Festival Hall (23 April 1999): Festival Hall is a city-block-sized retail/entertainment complex that's been under construction in downtown Toronto, scheduled for completion in May 1999. Earlier scouting had shown that the construction crews kept late hours, so Scumbone and I didn't show up until around midnight on a Friday night. Strolling around the perimeter of the building, we found a wooden barricade with a door in it. Though the door handle seemed to be fastened tight with a deadbolt, this turned out to be nothing more than a bit of decoration. We opened the door and walked through onto the site.

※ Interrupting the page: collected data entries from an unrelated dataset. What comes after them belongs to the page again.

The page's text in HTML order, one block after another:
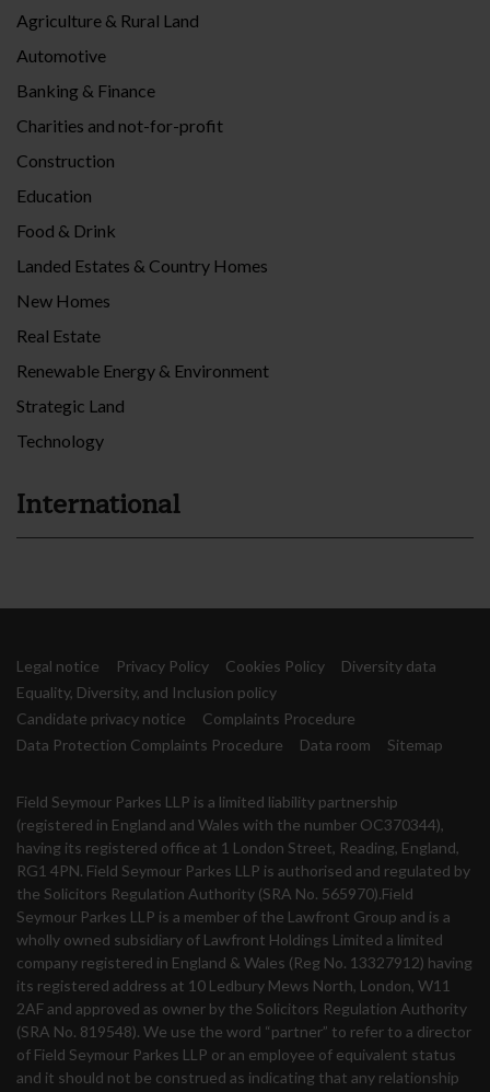
Agriculture & Rural Land
Automotive
Banking & Finance
Charities and not-for-profit
Construction
Education
Food & Drink
Landed Estates & Country Homes
New Homes
Real Estate
Renewable Energy & Environment
Strategic Land
Technology
International
Legal notice Privacy Policy Cookies Policy
Diversity data
Equality, Diversity, and Inclusion policy
Candidate privacy notice
Complaints Procedure
Data Protection Complaints Procedure
Data room Sitemap
Field Seymour Parkes LLP is a limited liability partnership
(registered in England and Wales with the number OC370344),
having its registered office at 1 London Street, Reading, England,
RG1 4PN. Field Seymour Parkes LLP is authorised and regulated by
the Solicitors Regulation Authority (SRA No. 565970).Field
Seymour Parkes LLP is a member of the Lawfront Group and is a
wholly owned subsidiary of Lawfront Holdings Limited a limited
company registered in England & Wales (Reg No. 13327912) having
its registered address at 10 Ledbury Mews North, London, W11
2AF and approved as owner by the Solicitors Regulation Authority
(SRA No. 819548). We use the word “partner” to refer to a director
of Field Seymour Parkes LLP or an employee of equivalent status
and it should not be construed as indicating that any relationship

We found four exit doors, without handles, and I reached down to the base of one of the doors to pull it out towards us.
         We found ourselves at the base of a well-lit concrete stairwell, where two separate stairways criss-crossed like double-helixes as they reached up towards the top of the building. We very quietly made our way up to the top of the concrete stairway and through a couple of doors. We emerged underneath the big white screen at the front of one of the large movie theatres. Looking up at the hundreds of plush blue stadium seats, I noted that in very back corner of the theatre a security guard was sitting in one of the chairs! We were very clearly trespassing, and directly in his line of vision... except that his eyelids were closed! I grabbed a quick picture of the napping guard and then Scumbone and I beat a hasty retreat to a different level of the building.
         Festival HallAs Scumbone and I strolled around the top floor of the building in search of stairs up to the roof, we came across a little electrical room humming with high voltage. A metal ladder here stretched two storeys up to a roof hatch which I quickly found myself on the opposite side of. The multiple levels of the gravel-coated roof were all extremely dark, so I had to be careful not to look out at the bright lights of the city or I'd spoil my night vision and presumably topple to my death. After looking around for a bit and taking a picture of Festival Hall's distinctive rainbow cube from the edge of the roof, I climbed back down into the electrical room.
         Emerging back into the main hallway, we were surprised to hear the sounds of someone working nearby. We dashed for a stairway heading down, and we happened to pick a set of stairs that only exited to the area outside the building but still inside the tall wooden barricades. I pulled open another door to reveal a stairway leading down, and so we descended to the bottom of the building, emerging three levels underground inside a parking garage. We then wandered up the ramps of the parking garage in search of another entrance to the main floor of the building. On the P1 level, we found an unmanned security office containing 20-or-so CCTV monitors and after this we felt much more relaxed about wandering in front of security cameras. We didn't find a route directly from the parking garages to the main floor, but after exiting the building we found a handleless but unlocked door leading directly from Richmond Street to the main level of the site. We wandered the mostly unfinished lower two floors of the building for some time finding some employee graffiti, a freight elevator, the garage for the construction vehicles and the workers' lunchroom before eventually calling it a night and exiting through the same door we'd come in.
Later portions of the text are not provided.